The third terrorist behind the London Bridge terror attack has been named as Moroccan-Italian Youssef Zaghba.

Italian police had warned both British and Moroccan authorities about Zaghba's movements, according to Corriere della Sera newspaper. However, British police said Zaghba was not a "subject of interest" to police or the intelligence services, AP reported.

Zaghba was living in Barking, east London, and working at a restaurant in the capital, Corriere della Sera said.

Together with Khuram Shazad Butt, 27, and Rachid Redouane, 30, Zaghba killed seven and injured 48 around London Bridge and Borough Market on Saturday night (3 June).

Zaghba, 22, was born in Fez, Morocco, to a Moroccan father and Italian mother, who now lives in Bologna.

He was charged with international terrorism offences after Italian authorities arrested him at an airport in Bologna in March 2016, while he was trying to board a flight to Turkey.

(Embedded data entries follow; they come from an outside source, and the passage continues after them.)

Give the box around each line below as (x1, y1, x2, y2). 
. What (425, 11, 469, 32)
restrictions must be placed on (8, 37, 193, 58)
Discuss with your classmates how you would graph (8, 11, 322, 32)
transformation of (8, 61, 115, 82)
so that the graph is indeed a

At the time of the arrest, police found in his cell phone images and videos with religious content, including footage of a beheading as well as images of Isis flags. Police signalled him as a suspected "foreign fighter".

Authorities became suspicious when they realised Zaghba had only booked a one-way ticket and was travelling with a small rucksack, according to Italian newspaper La Repubblica. They suspected that he was heading to Syria.

The charges were later dropped.

After the arrest, Zaghba's mother - who had converted to Islam, according to Corriere della Sera - reportedly thanked the police several times for having barred her son from travelling to Syria.

The central police station in Bologna told IBTimes UK they will not release further information on Zaghba at the current time.

Zaghba and his two accomplices ploughed a vehicle into pedestrians on London Bridge at 9.58pm on Saturday (3 June) before stabbing people in the restaurants and bars in Borough Market. All three men were shot dead by police within eight minutes of the first 999 call.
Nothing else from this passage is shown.